DATA RECORDS:
= = = =

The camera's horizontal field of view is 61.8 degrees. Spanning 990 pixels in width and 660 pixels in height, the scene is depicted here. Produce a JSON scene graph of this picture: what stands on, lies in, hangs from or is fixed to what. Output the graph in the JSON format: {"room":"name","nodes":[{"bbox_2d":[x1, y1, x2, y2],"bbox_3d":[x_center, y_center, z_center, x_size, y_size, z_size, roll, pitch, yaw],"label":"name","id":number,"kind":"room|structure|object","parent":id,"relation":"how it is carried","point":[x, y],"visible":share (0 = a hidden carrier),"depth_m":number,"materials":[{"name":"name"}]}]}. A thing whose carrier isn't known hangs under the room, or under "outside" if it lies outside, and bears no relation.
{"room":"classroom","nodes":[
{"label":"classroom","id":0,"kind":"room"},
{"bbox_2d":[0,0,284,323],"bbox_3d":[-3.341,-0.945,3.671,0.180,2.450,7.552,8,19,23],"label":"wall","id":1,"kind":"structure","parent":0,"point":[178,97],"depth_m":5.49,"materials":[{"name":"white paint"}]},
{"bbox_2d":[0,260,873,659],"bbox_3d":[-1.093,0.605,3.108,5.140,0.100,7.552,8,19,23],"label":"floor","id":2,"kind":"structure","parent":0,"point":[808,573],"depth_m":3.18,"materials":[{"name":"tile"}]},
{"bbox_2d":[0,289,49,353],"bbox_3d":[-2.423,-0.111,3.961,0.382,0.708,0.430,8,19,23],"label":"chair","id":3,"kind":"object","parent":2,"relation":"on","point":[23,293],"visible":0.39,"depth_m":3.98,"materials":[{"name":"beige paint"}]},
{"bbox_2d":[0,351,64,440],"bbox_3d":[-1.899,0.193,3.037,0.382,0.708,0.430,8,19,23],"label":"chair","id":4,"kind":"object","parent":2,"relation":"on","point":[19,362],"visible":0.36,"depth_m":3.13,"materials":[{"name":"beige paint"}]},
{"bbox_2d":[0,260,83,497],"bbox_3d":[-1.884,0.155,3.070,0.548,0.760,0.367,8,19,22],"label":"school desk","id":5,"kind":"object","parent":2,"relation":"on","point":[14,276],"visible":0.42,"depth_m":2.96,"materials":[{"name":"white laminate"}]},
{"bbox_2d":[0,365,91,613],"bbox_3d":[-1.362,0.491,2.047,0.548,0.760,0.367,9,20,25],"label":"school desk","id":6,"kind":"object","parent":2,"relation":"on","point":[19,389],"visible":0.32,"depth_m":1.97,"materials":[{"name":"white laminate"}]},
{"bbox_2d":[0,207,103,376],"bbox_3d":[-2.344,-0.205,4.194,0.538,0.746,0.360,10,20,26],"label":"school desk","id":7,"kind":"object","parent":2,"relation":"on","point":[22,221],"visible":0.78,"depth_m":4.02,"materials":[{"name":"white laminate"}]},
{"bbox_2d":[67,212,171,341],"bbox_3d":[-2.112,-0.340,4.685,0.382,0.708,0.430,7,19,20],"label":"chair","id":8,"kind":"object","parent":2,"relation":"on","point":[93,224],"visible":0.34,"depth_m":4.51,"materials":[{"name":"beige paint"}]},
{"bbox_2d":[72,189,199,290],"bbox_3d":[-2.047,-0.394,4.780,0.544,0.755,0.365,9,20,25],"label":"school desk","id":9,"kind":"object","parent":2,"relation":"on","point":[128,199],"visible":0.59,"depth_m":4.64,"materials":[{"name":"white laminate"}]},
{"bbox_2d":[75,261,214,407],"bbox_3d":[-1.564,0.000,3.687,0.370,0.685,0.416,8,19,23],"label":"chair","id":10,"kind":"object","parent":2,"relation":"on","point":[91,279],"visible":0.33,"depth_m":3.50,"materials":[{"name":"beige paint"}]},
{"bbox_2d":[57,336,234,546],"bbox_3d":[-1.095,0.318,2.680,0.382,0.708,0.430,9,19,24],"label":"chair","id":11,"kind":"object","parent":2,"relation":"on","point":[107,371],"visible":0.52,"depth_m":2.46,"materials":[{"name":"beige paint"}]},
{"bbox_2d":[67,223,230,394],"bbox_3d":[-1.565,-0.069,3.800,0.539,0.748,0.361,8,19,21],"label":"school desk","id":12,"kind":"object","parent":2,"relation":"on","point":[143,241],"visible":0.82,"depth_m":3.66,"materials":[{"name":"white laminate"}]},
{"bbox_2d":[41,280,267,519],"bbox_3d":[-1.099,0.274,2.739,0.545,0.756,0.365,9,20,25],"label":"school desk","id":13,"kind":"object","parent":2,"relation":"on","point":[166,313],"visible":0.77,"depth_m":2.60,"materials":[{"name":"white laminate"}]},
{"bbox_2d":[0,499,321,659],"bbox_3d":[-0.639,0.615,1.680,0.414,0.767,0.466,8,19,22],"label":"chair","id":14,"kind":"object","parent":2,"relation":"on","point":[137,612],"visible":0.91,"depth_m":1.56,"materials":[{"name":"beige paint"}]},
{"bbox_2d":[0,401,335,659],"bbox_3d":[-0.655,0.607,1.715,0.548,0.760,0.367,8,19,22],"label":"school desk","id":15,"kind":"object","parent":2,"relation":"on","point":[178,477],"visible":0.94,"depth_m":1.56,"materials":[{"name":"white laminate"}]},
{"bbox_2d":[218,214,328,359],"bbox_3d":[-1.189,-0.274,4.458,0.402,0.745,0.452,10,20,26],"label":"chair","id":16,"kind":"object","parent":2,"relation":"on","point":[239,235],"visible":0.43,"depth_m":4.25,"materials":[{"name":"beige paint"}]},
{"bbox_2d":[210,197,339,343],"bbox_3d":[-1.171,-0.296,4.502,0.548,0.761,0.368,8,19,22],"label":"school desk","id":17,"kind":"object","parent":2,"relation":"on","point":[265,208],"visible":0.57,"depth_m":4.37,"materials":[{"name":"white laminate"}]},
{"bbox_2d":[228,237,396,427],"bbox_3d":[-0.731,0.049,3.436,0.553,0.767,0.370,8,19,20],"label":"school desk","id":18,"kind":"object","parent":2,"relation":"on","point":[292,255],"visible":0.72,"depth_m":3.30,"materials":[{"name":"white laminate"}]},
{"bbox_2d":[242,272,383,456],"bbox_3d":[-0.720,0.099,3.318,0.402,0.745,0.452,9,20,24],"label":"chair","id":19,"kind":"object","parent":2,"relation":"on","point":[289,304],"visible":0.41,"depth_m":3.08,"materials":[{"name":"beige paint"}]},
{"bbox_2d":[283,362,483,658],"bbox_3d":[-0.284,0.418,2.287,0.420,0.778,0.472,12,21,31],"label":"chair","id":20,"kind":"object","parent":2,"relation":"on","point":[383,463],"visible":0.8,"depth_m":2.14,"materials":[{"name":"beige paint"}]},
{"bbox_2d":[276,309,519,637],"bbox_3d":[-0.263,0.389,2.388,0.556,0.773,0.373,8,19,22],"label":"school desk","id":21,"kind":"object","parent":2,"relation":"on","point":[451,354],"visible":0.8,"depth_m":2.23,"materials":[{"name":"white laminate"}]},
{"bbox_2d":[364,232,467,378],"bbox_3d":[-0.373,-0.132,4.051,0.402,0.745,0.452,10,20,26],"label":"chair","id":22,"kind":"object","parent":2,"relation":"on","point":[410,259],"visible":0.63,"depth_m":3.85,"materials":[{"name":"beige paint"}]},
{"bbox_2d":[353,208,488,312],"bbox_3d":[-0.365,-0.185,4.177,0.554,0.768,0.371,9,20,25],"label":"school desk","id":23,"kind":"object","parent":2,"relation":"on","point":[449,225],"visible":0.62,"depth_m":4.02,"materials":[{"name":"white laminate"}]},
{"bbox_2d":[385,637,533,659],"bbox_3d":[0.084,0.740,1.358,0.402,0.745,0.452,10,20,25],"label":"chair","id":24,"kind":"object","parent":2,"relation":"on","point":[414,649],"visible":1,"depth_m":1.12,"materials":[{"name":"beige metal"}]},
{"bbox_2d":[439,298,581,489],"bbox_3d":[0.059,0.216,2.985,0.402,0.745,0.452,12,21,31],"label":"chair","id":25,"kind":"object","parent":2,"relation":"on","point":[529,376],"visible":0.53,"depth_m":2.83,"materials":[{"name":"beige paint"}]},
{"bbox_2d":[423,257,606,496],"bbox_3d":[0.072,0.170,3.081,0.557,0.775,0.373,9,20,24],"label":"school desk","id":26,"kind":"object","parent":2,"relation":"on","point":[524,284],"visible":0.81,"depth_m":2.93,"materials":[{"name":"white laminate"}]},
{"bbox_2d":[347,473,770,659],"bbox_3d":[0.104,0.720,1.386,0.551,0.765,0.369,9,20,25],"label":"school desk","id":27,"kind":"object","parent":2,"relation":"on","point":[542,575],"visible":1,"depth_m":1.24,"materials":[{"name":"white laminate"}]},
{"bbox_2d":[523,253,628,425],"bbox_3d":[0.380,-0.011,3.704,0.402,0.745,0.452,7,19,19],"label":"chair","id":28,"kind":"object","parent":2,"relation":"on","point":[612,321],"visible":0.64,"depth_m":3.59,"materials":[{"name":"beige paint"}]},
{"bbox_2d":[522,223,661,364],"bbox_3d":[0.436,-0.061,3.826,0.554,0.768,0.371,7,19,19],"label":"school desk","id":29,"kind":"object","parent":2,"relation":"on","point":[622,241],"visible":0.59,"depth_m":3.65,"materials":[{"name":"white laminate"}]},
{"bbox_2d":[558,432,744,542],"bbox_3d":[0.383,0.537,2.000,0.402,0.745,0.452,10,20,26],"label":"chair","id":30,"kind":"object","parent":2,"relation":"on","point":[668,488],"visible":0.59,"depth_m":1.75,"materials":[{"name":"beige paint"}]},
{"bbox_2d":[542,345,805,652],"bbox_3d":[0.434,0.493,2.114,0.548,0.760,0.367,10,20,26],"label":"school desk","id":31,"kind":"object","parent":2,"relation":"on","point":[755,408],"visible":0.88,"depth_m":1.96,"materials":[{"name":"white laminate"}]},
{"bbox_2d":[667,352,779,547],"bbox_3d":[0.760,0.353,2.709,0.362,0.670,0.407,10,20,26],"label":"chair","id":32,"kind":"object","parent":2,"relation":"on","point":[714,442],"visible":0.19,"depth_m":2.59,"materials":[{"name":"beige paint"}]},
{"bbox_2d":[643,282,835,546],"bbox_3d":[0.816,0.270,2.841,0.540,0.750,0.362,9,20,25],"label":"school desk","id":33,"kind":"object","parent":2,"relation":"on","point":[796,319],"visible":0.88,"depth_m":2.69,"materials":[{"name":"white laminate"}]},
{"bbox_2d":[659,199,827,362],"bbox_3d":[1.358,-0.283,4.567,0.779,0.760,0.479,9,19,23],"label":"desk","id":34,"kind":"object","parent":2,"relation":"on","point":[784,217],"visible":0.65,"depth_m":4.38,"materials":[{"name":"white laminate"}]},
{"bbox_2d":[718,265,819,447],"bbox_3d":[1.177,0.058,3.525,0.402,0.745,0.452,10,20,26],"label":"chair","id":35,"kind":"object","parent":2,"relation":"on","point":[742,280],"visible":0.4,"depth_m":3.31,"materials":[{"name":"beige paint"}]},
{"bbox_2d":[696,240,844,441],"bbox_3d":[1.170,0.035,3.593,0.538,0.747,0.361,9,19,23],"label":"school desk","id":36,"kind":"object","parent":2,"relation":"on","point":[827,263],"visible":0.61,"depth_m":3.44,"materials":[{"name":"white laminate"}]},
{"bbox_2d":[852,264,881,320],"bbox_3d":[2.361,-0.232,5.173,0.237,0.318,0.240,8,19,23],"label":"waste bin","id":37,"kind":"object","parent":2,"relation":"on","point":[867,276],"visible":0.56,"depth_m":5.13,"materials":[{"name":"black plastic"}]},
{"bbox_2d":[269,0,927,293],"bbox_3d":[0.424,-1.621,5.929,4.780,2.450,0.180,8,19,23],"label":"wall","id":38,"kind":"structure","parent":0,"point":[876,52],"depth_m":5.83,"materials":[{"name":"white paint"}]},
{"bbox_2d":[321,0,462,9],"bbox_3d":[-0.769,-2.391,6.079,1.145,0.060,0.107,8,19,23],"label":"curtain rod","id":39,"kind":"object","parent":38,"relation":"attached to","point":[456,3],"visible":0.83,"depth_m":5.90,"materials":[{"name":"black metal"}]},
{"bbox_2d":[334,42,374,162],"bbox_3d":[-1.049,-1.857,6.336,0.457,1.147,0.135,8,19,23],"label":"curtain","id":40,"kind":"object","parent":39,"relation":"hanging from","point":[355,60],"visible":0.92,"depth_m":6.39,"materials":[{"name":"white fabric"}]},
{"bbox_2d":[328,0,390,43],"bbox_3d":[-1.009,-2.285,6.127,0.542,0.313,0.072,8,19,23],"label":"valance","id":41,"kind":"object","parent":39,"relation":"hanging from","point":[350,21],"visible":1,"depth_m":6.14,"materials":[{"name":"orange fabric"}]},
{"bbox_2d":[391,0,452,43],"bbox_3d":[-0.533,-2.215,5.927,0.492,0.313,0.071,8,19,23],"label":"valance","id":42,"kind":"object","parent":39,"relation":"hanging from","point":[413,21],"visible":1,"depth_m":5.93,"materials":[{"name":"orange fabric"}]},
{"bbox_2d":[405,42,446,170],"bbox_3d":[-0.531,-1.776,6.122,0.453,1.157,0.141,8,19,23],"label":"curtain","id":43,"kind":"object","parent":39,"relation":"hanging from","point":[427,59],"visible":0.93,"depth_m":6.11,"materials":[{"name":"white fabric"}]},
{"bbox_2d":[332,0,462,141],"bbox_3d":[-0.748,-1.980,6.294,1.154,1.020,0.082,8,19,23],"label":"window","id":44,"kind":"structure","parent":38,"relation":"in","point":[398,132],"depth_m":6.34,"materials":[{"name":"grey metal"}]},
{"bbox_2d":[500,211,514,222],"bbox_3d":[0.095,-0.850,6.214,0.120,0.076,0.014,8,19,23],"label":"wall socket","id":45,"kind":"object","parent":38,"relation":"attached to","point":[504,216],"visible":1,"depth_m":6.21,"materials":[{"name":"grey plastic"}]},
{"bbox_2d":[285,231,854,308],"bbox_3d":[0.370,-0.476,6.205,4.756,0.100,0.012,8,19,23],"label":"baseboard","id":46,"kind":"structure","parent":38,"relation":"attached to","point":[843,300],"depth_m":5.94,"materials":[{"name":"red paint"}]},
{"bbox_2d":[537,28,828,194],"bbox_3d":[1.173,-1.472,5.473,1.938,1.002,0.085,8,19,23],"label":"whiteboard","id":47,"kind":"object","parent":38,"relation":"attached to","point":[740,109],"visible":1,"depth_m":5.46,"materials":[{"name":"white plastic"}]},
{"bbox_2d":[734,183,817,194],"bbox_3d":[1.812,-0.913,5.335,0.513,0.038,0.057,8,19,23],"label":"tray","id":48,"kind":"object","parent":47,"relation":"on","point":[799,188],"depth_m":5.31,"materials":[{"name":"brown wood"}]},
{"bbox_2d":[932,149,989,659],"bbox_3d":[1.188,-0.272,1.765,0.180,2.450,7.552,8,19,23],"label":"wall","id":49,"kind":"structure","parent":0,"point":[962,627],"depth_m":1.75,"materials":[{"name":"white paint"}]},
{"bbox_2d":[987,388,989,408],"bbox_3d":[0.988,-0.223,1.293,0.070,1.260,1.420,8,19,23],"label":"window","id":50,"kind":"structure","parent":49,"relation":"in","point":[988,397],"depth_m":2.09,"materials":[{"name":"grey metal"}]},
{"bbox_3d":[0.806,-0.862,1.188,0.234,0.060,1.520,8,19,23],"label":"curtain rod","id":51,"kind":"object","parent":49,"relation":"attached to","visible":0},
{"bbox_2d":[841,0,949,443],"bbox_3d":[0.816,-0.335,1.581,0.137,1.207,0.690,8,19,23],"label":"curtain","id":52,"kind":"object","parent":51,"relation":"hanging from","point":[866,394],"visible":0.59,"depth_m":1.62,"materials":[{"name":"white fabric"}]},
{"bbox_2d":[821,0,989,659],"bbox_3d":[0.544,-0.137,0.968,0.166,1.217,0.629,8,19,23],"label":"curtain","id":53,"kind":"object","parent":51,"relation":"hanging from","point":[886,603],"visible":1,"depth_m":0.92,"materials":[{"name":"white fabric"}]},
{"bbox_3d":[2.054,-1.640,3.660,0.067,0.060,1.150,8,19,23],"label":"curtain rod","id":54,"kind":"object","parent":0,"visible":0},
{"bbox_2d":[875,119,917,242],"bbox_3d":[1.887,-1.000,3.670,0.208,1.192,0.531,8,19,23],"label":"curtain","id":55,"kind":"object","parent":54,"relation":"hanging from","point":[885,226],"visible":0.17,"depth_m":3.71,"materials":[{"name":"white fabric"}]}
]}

= = = =

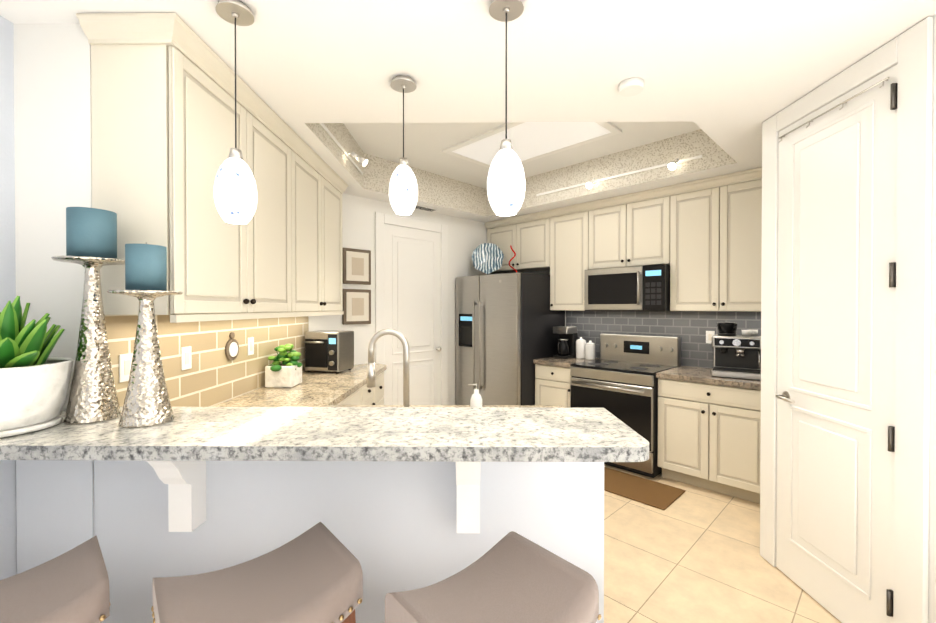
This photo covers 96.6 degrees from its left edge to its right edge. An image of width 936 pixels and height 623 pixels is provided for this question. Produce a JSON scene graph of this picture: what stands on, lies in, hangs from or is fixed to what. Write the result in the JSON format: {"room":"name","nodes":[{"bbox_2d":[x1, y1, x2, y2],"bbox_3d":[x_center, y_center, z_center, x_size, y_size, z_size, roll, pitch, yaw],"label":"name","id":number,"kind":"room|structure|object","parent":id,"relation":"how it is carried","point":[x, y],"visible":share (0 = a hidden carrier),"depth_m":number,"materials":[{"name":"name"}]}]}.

= = = =

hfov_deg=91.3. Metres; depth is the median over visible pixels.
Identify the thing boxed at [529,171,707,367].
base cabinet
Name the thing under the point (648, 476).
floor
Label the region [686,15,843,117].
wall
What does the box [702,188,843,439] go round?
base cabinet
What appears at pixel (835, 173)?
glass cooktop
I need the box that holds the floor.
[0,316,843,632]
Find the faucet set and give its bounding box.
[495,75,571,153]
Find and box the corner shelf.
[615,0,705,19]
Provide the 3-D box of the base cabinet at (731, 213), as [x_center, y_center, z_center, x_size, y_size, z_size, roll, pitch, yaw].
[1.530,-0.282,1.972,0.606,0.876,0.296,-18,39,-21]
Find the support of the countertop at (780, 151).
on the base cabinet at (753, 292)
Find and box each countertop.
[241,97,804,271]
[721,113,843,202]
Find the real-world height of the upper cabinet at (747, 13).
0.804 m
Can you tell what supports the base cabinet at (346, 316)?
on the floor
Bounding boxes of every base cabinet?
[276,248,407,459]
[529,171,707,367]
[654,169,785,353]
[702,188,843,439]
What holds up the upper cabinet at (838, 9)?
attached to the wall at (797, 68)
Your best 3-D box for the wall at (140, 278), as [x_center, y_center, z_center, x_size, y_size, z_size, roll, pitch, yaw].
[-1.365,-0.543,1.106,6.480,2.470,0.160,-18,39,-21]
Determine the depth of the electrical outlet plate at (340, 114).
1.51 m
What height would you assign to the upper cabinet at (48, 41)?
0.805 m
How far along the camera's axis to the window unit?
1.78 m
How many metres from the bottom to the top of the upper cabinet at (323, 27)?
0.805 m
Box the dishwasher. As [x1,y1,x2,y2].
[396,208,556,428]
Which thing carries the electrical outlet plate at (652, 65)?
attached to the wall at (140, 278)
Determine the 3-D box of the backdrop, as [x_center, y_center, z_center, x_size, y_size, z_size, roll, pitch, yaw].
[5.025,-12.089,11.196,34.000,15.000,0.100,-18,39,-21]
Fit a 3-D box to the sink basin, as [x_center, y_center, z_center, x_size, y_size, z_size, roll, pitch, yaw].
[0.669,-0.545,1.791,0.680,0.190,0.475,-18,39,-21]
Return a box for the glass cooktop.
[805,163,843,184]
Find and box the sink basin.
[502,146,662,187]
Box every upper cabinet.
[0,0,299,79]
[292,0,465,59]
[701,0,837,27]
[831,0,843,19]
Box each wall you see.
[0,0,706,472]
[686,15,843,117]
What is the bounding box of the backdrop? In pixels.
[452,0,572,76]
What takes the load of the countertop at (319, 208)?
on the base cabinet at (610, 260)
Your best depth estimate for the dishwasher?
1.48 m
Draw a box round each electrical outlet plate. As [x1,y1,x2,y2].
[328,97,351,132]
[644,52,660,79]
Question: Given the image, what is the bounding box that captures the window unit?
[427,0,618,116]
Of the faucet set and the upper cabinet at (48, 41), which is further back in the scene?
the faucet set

= = = =

TASK REQUIREMENTS:
From the records above, print only the lines between the one holding "Label the region [686,15,843,117]." and the one holding "[615,0,705,19]", inclusive, exactly as they stand.

RESULT:
Label the region [686,15,843,117].
wall
What does the box [702,188,843,439] go round?
base cabinet
What appears at pixel (835, 173)?
glass cooktop
I need the box that holds the floor.
[0,316,843,632]
Find the faucet set and give its bounding box.
[495,75,571,153]
Find and box the corner shelf.
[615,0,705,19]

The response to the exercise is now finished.